Select Committee on Environment, Transport and Regional Affairs Appendices to the Minutes of Evidence

Memorandum by the Department of the Environment, Transport and the Regions (RI 23)


  This memorandum sets out the response of the Department of the Environment, Transport and the Regions to the Transport Sub-committee's request of 9 June for information relating to the maintenance, renewal and enhancement of the national rail network. It addresses those matters which the Sub-committee has indicated it intends to consider prior to the summer recess. The Department understands that the Sub-committee will request a further memorandum during the summer.


  At the National Rail Summit in May, the Deputy Prime Minister highlighted investment as the key to ensuring a safe, modern and efficient railway and to winning more passengers and freight on to it. The Government is committed to working closely with the Office of the Rail Regulator, the shadow Strategic Rail Authority, Railtrack and train operators, to rebuild public confidence in the railway through improved performance and service, and to implement a strategy to create a system where today's highest standards are tomorrow's norm, encouraging more people to use rail from choice. The Government's vision is of a virtuous circle of growth, rising revenue, more investment and further growth.


  Under the structure of the privatised railway industry enshrined in the Railways Act 1993, Railtrack has sole responsibility for the procurement and delivery of investment in the national rail network. In successive Network Management Statements, in annual reports, and more recently in exchanges with the Rail Regulator in the context of the periodic review, Railtrack has set out its investment expenditure since privatisation. The picture is one of successive increases from less than £1 billion in 1986-87 to over £2 billion (including CTRL) in 1999-2000, as shown in Figure 1 below:

  But the Government believes increased investment will be required in the future to meet growing demand, and to meet the needs and expectations of the public and the industry.


  These increasing investment levels have been against a backdrop of diminishing public sector support, as shown in Figure 2 below. The Government's Ten Year Plan for Transport will set out a vision where increased levels of public subsidy will help lever-in additional private investment.

Figure 2: Government subsidy 1986-87 to 1999-2000 at 1999-2000 prices


  Figure 3 below shows that safety on the railways, in terms of significant train accidents per million train miles run, has improved significantly since the mid-1980s. The Government will continue to work with the industry to ensure this trend continues.
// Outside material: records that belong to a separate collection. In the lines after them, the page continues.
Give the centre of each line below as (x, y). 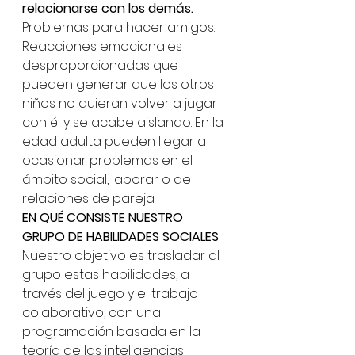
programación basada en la (113, 332)
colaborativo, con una (93, 313)
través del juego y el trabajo (112, 294)
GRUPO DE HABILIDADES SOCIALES (122, 237)
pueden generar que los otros (120, 84)
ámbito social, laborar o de (108, 179)
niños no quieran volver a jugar (121, 103)
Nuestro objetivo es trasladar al (122, 256)
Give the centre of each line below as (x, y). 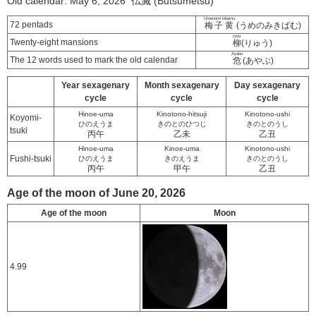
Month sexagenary (182, 85)
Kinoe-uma (182, 148)
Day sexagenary (267, 85)
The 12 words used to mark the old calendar (94, 60)
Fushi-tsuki (31, 159)
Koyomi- (26, 118)
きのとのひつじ (182, 124)
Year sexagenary (96, 85)
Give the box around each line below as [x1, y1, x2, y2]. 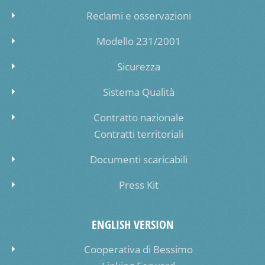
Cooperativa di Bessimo [84, 242, 193, 256]
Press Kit [118, 177, 159, 192]
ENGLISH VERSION [91, 216, 174, 232]
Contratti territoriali [93, 127, 183, 141]
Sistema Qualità [102, 85, 174, 99]
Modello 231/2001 [96, 34, 181, 48]
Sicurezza [117, 59, 160, 73]
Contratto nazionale [93, 110, 184, 124]
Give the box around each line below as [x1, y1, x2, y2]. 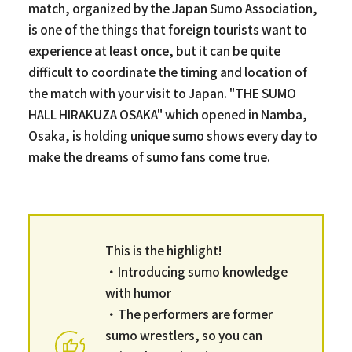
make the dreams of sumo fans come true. [27, 147, 270, 165]
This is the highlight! [104, 240, 222, 258]
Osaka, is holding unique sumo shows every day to [27, 126, 317, 144]
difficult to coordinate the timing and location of [27, 62, 307, 80]
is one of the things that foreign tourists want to [27, 20, 307, 38]
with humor [104, 283, 171, 301]
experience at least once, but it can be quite [27, 41, 280, 59]
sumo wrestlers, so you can [104, 325, 262, 343]
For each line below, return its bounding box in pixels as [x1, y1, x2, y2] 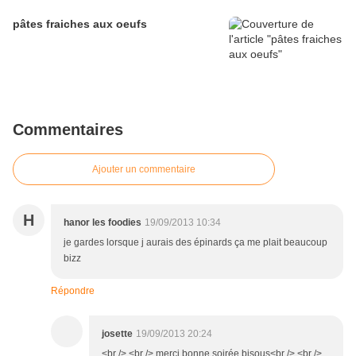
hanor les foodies [64, 217, 141, 229]
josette [102, 328, 133, 340]
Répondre [51, 285, 95, 297]
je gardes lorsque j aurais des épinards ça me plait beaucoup [64, 237, 327, 249]
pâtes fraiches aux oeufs [13, 17, 147, 31]
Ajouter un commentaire [92, 164, 195, 176]
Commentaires [13, 121, 123, 139]
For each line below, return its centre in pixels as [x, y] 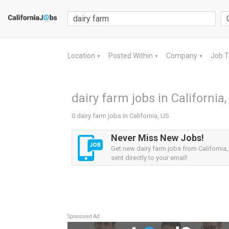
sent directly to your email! [149, 158]
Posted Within [131, 56]
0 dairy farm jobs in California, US [120, 116]
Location [82, 56]
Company [182, 56]
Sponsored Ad [84, 216]
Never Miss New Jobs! [157, 138]
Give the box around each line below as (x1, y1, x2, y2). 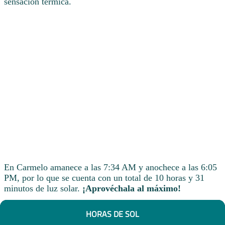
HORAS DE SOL (86, 208, 139, 220)
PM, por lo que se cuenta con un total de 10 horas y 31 (4, 172, 204, 183)
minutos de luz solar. (4, 183, 82, 193)
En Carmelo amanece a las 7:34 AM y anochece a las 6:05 (4, 162, 217, 172)
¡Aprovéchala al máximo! (82, 183, 181, 193)
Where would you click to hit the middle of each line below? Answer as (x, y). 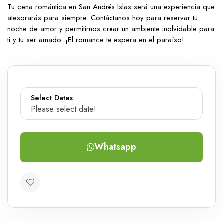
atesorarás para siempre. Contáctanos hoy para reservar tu (103, 18)
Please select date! (63, 109)
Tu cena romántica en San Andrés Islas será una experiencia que (111, 7)
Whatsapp (115, 147)
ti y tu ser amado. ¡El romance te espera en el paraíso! (96, 40)
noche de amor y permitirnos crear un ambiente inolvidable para (111, 29)
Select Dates (52, 97)
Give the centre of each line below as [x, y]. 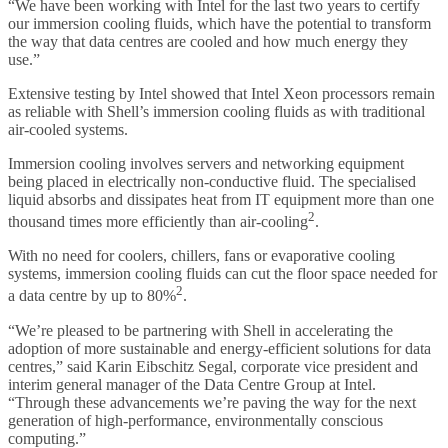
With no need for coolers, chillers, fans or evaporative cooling [201, 256]
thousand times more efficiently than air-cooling [158, 222]
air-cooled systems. [70, 130]
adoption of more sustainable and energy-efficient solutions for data [219, 348]
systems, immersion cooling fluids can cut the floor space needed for [222, 274]
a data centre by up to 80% [92, 296]
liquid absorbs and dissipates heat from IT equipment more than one [221, 200]
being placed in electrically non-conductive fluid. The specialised [212, 182]
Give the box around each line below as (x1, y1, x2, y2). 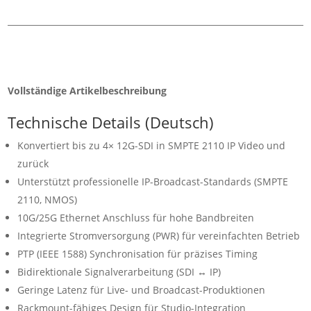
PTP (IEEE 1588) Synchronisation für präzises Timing (17, 247, 258, 261)
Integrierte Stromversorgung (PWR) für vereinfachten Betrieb (17, 229, 301, 243)
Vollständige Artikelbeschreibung (8, 84, 167, 98)
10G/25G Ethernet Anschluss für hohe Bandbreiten (17, 211, 255, 225)
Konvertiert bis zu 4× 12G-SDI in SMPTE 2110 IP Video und (17, 139, 286, 153)
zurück (17, 157, 49, 171)
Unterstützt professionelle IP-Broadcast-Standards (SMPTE (17, 175, 289, 189)
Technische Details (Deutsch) (8, 112, 215, 133)
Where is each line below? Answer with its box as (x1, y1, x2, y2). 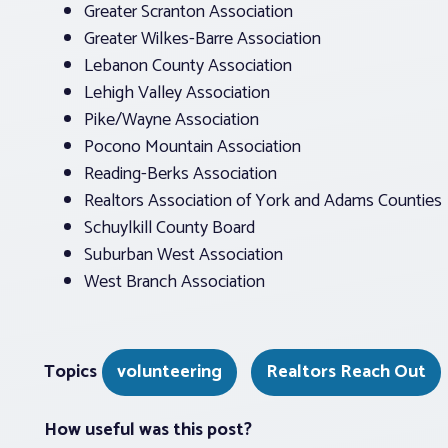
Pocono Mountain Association (84, 132, 301, 162)
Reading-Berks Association (84, 159, 277, 189)
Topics (44, 357, 97, 387)
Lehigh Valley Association (84, 78, 270, 108)
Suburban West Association (84, 240, 283, 270)
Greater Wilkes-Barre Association (84, 24, 321, 54)
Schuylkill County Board (84, 213, 255, 243)
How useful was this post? (44, 415, 252, 445)
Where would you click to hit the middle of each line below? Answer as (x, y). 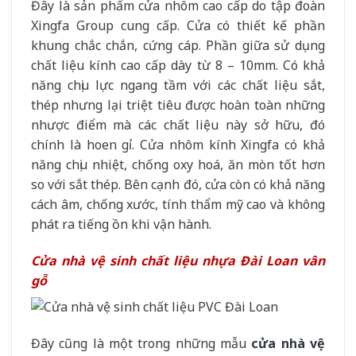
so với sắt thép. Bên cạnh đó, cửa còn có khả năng (178, 185)
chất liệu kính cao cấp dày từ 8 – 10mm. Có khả (178, 66)
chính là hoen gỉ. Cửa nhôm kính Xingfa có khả (178, 145)
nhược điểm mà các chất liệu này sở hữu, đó (178, 125)
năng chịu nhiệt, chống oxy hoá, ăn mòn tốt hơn (178, 165)
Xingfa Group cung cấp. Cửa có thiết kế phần (178, 26)
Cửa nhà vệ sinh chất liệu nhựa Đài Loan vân (178, 260)
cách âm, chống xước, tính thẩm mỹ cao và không (178, 205)
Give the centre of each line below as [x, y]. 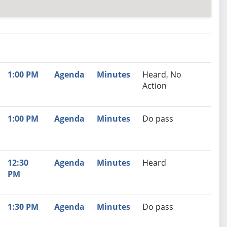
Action [154, 86]
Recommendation [72, 74]
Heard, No [162, 75]
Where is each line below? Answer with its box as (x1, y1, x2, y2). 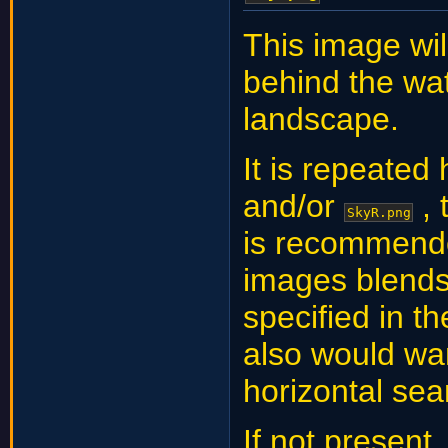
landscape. (243, 100, 400, 137)
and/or (243, 188, 345, 225)
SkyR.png (346, 205, 411, 221)
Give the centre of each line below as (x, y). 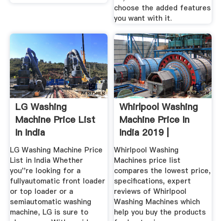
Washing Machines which (157, 202)
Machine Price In (155, 120)
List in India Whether (46, 160)
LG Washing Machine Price (56, 150)
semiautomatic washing (50, 202)
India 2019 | (144, 133)
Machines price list (147, 160)
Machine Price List (55, 120)
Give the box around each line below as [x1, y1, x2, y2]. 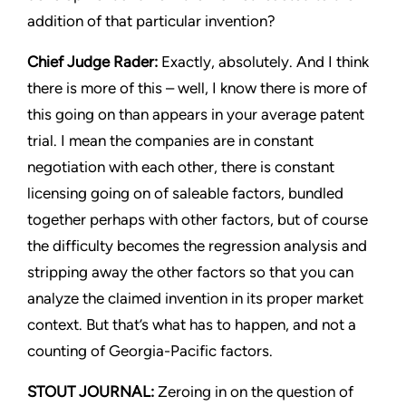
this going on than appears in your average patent [27, 105, 364, 123]
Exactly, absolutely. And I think [161, 53, 369, 71]
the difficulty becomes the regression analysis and [27, 237, 367, 255]
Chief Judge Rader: [27, 53, 161, 71]
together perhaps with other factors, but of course [27, 210, 368, 228]
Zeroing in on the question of [158, 382, 353, 401]
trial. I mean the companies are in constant [27, 131, 314, 150]
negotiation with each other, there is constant [27, 158, 334, 176]
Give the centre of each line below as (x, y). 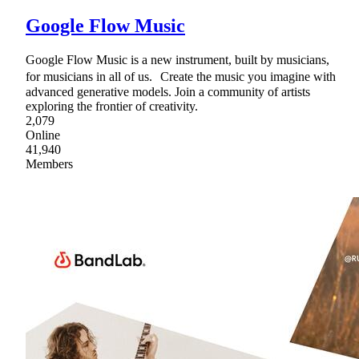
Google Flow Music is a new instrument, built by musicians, (177, 60)
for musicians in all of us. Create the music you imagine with (181, 77)
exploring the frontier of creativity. (112, 107)
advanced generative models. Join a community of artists (168, 92)
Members (49, 164)
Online (43, 135)
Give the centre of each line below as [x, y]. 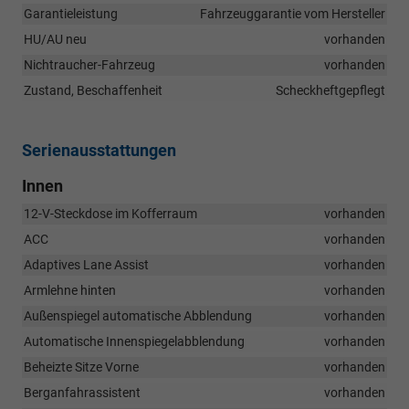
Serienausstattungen [99, 150]
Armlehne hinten [70, 290]
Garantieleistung [71, 13]
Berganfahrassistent [82, 392]
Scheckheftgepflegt [330, 90]
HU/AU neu [55, 39]
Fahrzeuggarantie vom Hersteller [293, 13]
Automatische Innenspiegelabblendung [134, 341]
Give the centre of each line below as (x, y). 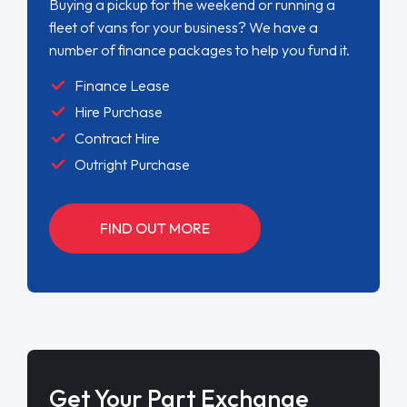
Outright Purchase (132, 165)
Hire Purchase (119, 111)
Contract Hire (117, 139)
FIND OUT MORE (154, 228)
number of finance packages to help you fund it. (199, 50)
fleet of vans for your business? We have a (183, 27)
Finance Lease (122, 85)
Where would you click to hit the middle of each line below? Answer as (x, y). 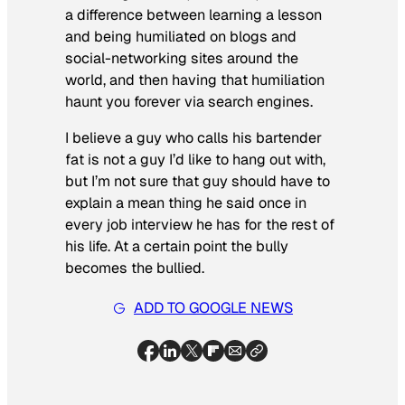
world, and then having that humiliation (195, 80)
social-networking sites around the (182, 58)
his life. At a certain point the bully (177, 246)
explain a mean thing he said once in (186, 202)
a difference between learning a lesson (193, 14)
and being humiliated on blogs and (181, 36)
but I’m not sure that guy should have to (198, 181)
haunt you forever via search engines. (189, 101)
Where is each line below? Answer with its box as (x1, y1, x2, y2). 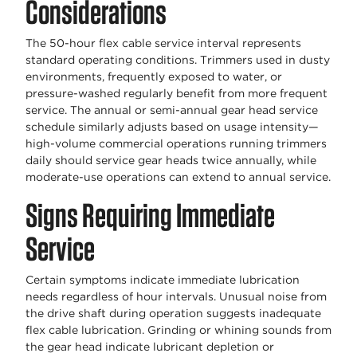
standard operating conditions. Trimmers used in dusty (25, 53, 330, 66)
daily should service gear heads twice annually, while (25, 153, 316, 167)
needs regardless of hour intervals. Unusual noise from (25, 289, 327, 303)
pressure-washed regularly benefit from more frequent (25, 86, 328, 100)
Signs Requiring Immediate (25, 194, 275, 235)
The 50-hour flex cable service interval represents (25, 36, 301, 49)
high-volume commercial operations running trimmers (25, 136, 327, 150)
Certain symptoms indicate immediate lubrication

  The Railways Act 1993 established the Office of the Rail Regulator as the body responsible for protecting the interests of rail users, promoting the use and development of the railway, and promoting efficiency, economy and competition. The Rail Regulator is appointed by the Secretary of State but is independent. Last year the Government appointed Tom Winsor as the Rail Regulator, and the Government looks to him to ensure that Railtrack delivers on its licence requirements and investment plans.

  The Department understands that the Sub-committee has requested a memorandum from the Regulator, and will be taking oral evidence from him. It is for the Regulator to give evidence on the past performance of Railtrack and the role of his own office in overseeing that performance.